Analytical error propagation

Another method that is implemented in the ipcc package is analytical error propgation. The keyword analytical can be used in this case. The implementation is done using the uncertainties Python package. Thus all results are of type ufloat.

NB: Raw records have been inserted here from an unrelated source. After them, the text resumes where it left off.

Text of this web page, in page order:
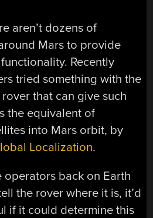
aren’t dozens of
Mars to provide
Recently
tried something with the
that can give such
the equivalent of
into Mars orbit, by
Localization.
back on Earth
the rover where it is, it’d
if it could determine this
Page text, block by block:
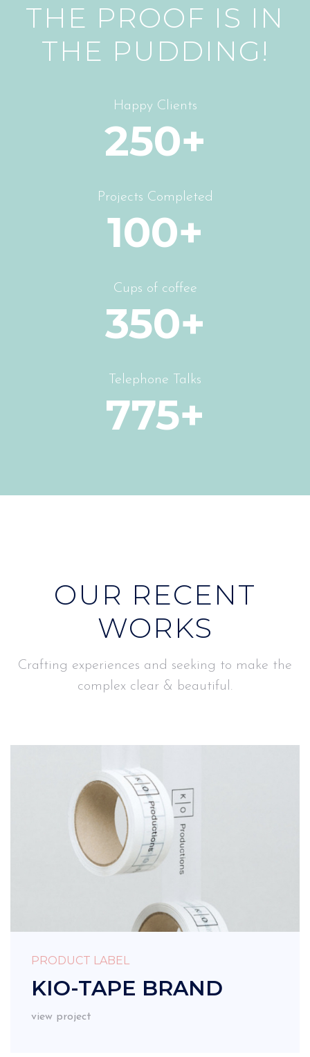
THE PROOF IS IN
THE PUDDING!
Happy Clients
250+
Projects Completed
100+
Cups of coffee
350+
Telephone Talks
775+
OUR RECENT
WORKS
Crafting experiences and seeking to make the
complex clear & beautiful.
PRODUCT LABEL
KIO-TAPE BRAND
view project
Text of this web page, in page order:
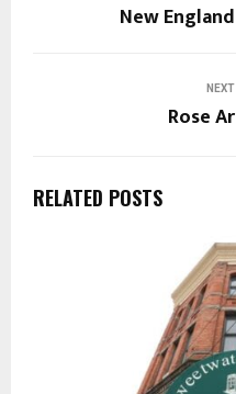
New
Rose
RELATED POSTS
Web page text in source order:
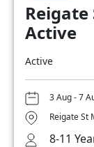
Reigate
Active
Active
3 Aug - 7
Reigate St
8-11
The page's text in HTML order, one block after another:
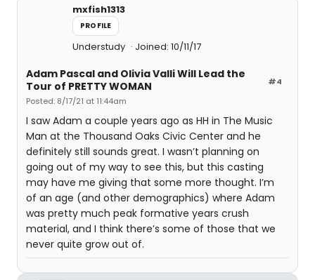
mxfish1313
PROFILE
Understudy Joined: 10/11/17
#4
Adam Pascal and Olivia Valli Will Lead the
Tour of PRETTY WOMAN
Posted: 8/17/21 at 11:44am
I saw Adam a couple years ago as HH in The Music
Man at the Thousand Oaks Civic Center and he
definitely still sounds great. I wasn’t planning on
going out of my way to see this, but this casting
may have me giving that some more thought. I’m
of an age (and other demographics) where Adam
was pretty much peak formative years crush
material, and I think there’s some of those that we
never quite grow out of.
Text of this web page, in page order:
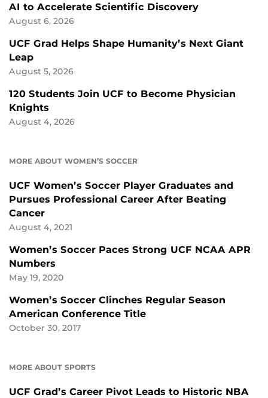
AI to Accelerate Scientific Discovery
August 6, 2026
UCF Grad Helps Shape Humanity’s Next Giant
Leap
August 5, 2026
120 Students Join UCF to Become Physician
Knights
August 4, 2026
MORE ABOUT WOMEN’S SOCCER
UCF Women’s Soccer Player Graduates and
Pursues Professional Career After Beating
Cancer
August 4, 2021
Women’s Soccer Paces Strong UCF NCAA APR
Numbers
May 19, 2020
Women’s Soccer Clinches Regular Season
American Conference Title
October 30, 2017
MORE ABOUT SPORTS
UCF Grad’s Career Pivot Leads to Historic NBA
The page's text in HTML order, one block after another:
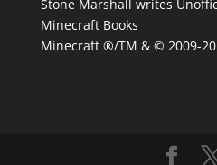
Stone Marshall writes
Minecraft Books
Minecraft ®/TM & © 2009-
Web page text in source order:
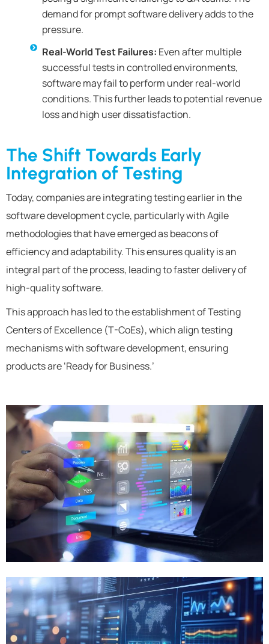
demand for prompt software delivery adds to the
pressure.
Real-World Test Failures: Even after multiple
successful tests in controlled environments,
software may fail to perform under real-world
conditions. This further leads to potential revenue
loss and high user dissatisfaction.
The Shift Towards Early
Integration of Testing
Today, companies are integrating testing earlier in the
software development cycle, particularly with Agile
methodologies that have emerged as beacons of
efficiency and adaptability. This ensures quality is an
integral part of the process, leading to faster delivery of
high-quality software.
This approach has led to the establishment of Testing
Centers of Excellence (T-CoEs), which align testing
mechanisms with software development, ensuring
products are ‘Ready for Business.’
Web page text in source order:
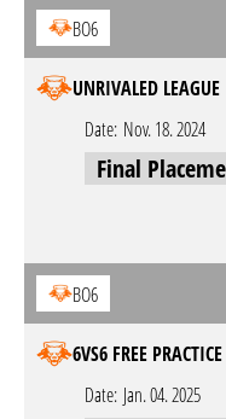
BO6
UNRIVALED
Date: Nov. 18. 2024
Final
BO6
6VS6 FREE
Date: Jan. 04. 2025
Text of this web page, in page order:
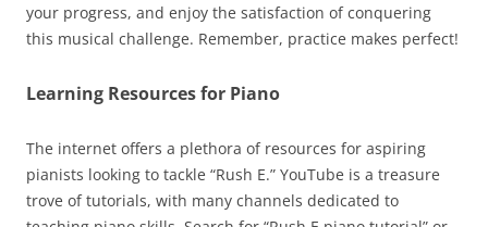
your progress, and enjoy the satisfaction of conquering
this musical challenge. Remember, practice makes perfect!
Learning Resources for Piano
The internet offers a plethora of resources for aspiring
pianists looking to tackle “Rush E.” YouTube is a treasure
trove of tutorials, with many channels dedicated to
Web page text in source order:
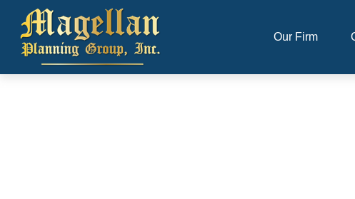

final_step = my_ipcc.waste.incineration.sequence.tier1_co2(year=2010, region="DE", wastetype= "msw_paper", incintype= "inc_unspecified", uncertainty="analytical").co2_emissions
final_step
2023-12-19 15:35:43,008 - INFO - Incineration sequence started --->
/Users/TN76JP/Documents/coderefinery/ipcc/ipcc/src/ipcc/_sequence.py:87: FutureWarning: Series.__getitem__ treating keys as positions is deprecated. In a future version, integer keys will always be treated as labels (consistent with DataFrame behavior). To access a value by position, use `ser.iloc[pos]`
  new_c = conc_df.loc[c][j]
2023-12-19 15:35:43,010 - INFO - 'Coordinates (2010, 'DE')' has been replaced by '[2006, 'Western Europe']' during reading parameter table 'msw_gen_rate'
2023-12-19 15:35:43,011 - INFO - 'Coordinates (2010, 'DE')' has been replaced by '[2006, 'Western Europe']' during reading parameter table 'msw_frac_to_incin'
2023-12-19 15:35:43,013 - INFO - 'Coordinates (2010, 'DE', 'msw_paper')' has been replaced by '[2006, 'DE', 'msw_paper']' during reading parameter table 'msw_type_frac'
2023-12-19 15:35:43,015 - INFO - 'Coordinates (2010, 'DE', 'inc_unspecified')' has been replaced by '[2006, 'World', 'inc_unspecified']' during reading parameter table 'incintype_frac'
2023-12-19 15:35:43,017 - INFO - 'Coordinates (2010, 'DE', 'msw_paper')' has been replaced by '[2006, 'World', 'msw_paper']' during reading parameter table 'dm'
2023-12-19 15:35:43,019 - INFO - 'Coordinates (2010, 'DE', 'msw_paper')' has been replaced by '[2006, 'World', 'msw_paper']' during reading parameter table 'cf'
2023-12-19 15:35:43,020 - INFO - 'Coordinates ('DE', 'msw_paper', 'inc_unspecified')' has been replaced by '['World', 'msw_paper', 'inc_unspecified']' during reading parameter table 'fcf'
2023-12-19 15:35:43,020 - INFO - 'Coordinates ('DE', 'msw_paper', 'inc_unspecified')' has been replaced by '['World', 'msw_paper', 'inc_unspecified']' during reading parameter table 'of'
2023-12-19 15:35:43,021 - INFO - ---> Incineration sequence finalized.
Step(position=12, year=2010, unit='Gg/year', value=88.4667825477414+/-52.63985799388056, type='elementary')

Plot the results

import scipy.stats as stats

mu = final_step.value.n
sigma = final_step.value.std_dev
x = np.linspace(mu - 3*sigma, mu + 3*sigma, 100)
plt.plot(x, stats.norm.pdf(x, mu, sigma))
[<matplotlib.lines.Line2D at 0x289602620>]
../_images/8fbe53a3f18b64513800f48b88f24be22942564e1ee0ff1c442b0da8449862e4.png

What can we learn?

In this example, the values can be negative when using analytical error propagation. This is due to the high uncertainties in the data, using the tier 1 approach. However, it does not make sense to have negative CO2 emissions! Thus, Monte Carlo simulation should be used rather than analytical error propagation which is suitable for lower uncertainties.